===== Source data
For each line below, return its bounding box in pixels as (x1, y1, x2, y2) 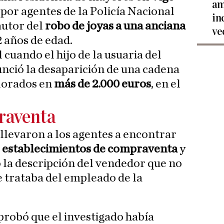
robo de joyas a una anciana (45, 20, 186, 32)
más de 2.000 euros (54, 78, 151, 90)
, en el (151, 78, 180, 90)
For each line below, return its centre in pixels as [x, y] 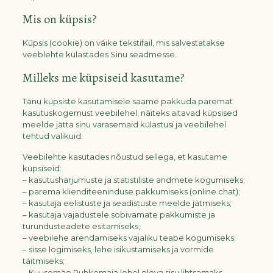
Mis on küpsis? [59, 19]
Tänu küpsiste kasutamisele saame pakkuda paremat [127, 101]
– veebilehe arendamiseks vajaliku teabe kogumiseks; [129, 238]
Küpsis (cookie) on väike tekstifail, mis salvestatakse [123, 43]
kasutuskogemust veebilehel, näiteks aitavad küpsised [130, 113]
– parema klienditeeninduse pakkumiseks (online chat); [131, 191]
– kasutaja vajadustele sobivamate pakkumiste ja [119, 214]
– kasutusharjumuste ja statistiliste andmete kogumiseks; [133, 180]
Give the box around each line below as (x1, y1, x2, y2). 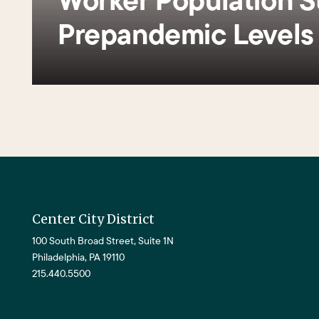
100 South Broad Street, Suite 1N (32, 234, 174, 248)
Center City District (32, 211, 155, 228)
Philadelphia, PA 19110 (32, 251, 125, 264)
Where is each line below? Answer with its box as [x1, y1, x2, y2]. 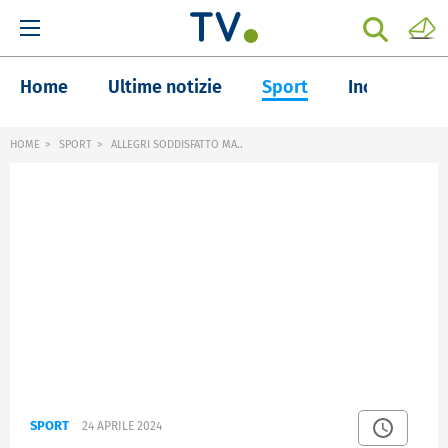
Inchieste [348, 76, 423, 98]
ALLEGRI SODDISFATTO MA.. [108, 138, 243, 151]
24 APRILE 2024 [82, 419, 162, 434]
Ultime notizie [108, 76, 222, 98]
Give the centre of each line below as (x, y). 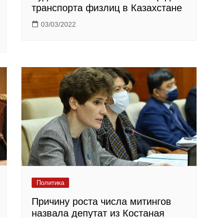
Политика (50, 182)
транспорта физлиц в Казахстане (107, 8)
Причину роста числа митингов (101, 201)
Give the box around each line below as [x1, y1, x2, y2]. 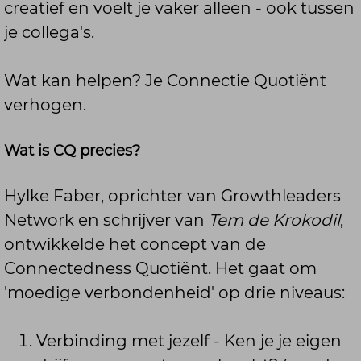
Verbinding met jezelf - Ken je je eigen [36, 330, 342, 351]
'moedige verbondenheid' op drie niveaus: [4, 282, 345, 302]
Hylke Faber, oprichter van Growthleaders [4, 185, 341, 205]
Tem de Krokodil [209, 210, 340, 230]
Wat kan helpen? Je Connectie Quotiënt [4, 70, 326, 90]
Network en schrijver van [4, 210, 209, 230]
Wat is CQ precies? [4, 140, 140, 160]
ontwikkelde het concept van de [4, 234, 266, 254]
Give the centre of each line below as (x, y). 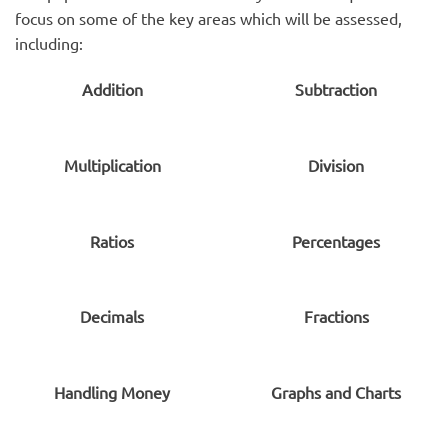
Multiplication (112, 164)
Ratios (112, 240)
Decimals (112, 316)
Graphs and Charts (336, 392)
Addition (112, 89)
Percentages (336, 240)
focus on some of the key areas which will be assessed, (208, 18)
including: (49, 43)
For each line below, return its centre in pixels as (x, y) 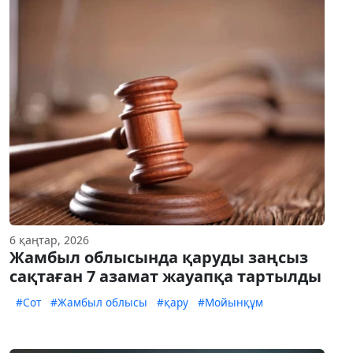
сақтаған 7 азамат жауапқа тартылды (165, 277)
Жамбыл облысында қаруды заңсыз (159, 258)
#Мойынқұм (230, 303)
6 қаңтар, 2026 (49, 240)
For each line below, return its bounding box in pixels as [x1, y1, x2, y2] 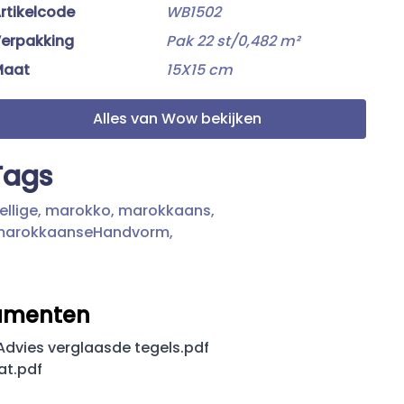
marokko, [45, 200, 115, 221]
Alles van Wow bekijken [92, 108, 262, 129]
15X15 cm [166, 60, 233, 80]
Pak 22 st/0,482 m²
==========
===== Source data
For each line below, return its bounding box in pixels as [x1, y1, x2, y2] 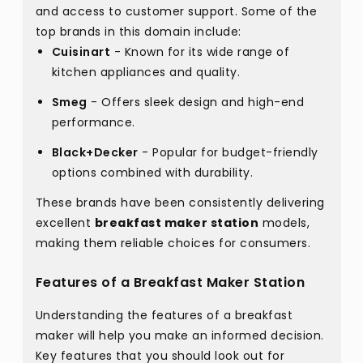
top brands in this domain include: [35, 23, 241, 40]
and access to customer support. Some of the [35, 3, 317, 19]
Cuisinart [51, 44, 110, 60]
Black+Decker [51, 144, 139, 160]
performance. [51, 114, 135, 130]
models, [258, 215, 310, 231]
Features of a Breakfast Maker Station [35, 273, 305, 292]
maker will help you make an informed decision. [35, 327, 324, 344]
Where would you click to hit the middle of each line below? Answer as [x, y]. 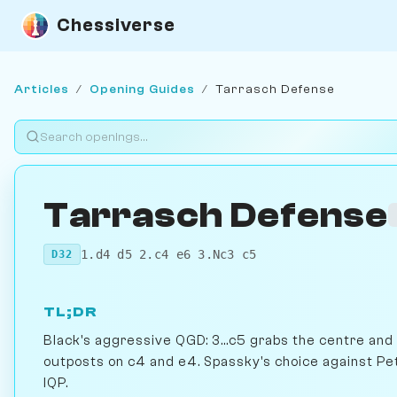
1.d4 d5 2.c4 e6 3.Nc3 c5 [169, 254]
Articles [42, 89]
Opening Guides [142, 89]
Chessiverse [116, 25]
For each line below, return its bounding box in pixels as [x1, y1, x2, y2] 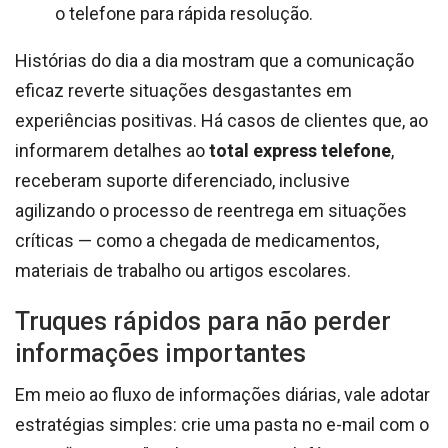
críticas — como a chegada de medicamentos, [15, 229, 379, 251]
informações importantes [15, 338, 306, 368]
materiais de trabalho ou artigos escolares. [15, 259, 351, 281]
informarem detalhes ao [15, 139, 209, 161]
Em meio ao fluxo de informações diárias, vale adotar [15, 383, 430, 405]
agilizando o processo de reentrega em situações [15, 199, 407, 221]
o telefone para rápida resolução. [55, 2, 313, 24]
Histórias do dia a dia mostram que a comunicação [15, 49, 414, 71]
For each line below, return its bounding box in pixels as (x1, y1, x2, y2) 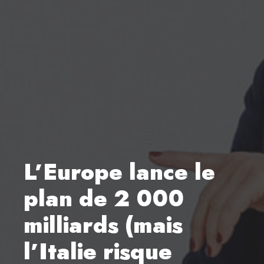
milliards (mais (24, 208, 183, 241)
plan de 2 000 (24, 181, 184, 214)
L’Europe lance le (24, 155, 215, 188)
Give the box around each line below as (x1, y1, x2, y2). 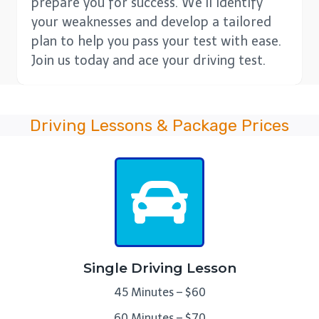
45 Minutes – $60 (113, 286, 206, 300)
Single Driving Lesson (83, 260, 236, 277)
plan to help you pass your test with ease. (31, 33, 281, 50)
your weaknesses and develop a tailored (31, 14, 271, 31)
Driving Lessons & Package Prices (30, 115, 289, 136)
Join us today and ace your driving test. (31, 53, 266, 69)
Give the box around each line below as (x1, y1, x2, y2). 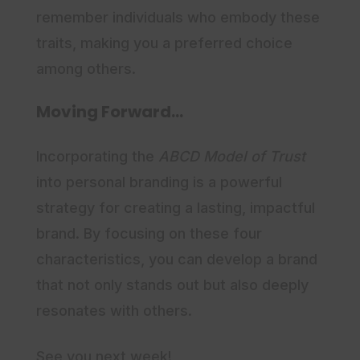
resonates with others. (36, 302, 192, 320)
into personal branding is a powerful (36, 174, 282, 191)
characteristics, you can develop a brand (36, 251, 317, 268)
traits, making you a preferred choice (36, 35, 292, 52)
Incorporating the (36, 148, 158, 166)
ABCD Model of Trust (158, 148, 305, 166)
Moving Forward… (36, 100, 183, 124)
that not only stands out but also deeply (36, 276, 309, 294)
==========
Exercise details:
In the listing above, find the line with "ALLEGRI SODDISFATTO MA.. [108, 138, 243, 151]" and the line with "Pak 22 st/0,482 m²". Copy both of them and every line between, exactly, but not the pictures.

Answer box:
ALLEGRI SODDISFATTO MA.. [108, 138, 243, 151]
24 APRILE 2024 [82, 419, 162, 434]
Ultime notizie [108, 76, 222, 98]
Give the centre of each line below as (x, y). 
Политика (50, 182)
транспорта физлиц в Казахстане (107, 8)
Причину роста числа митингов (101, 201)
Give the box around each line below as [x1, y1, x2, y2]. 
Verbinding met jezelf - Ken je je eigen [36, 330, 342, 351]
'moedige verbondenheid' op drie niveaus: [4, 282, 345, 302]
Hylke Faber, oprichter van Growthleaders [4, 185, 341, 205]
Tem de Krokodil [209, 210, 340, 230]
Wat kan helpen? Je Connectie Quotiënt [4, 70, 326, 90]
Network en schrijver van [4, 210, 209, 230]
Wat is CQ precies? [4, 140, 140, 160]
ontwikkelde het concept van de [4, 234, 266, 254]
Give the centre of each line below as (x, y). 
Multiplication (112, 164)
Ratios (112, 240)
Decimals (112, 316)
Graphs and Charts (336, 392)
Addition (112, 89)
Percentages (336, 240)
focus on some of the key areas which will be assessed, (208, 18)
including: (49, 43)
For each line below, return its centre in pixels as (x, y) 
сақтаған 7 азамат жауапқа тартылды (165, 277)
Жамбыл облысында қаруды заңсыз (159, 258)
#Мойынқұм (230, 303)
6 қаңтар, 2026 (49, 240)
For each line below, return its bounding box in pixels as [x1, y1, x2, y2] 
marokko, [45, 200, 115, 221]
Alles van Wow bekijken [92, 108, 262, 129]
15X15 cm [166, 60, 233, 80]
Pak 22 st/0,482 m²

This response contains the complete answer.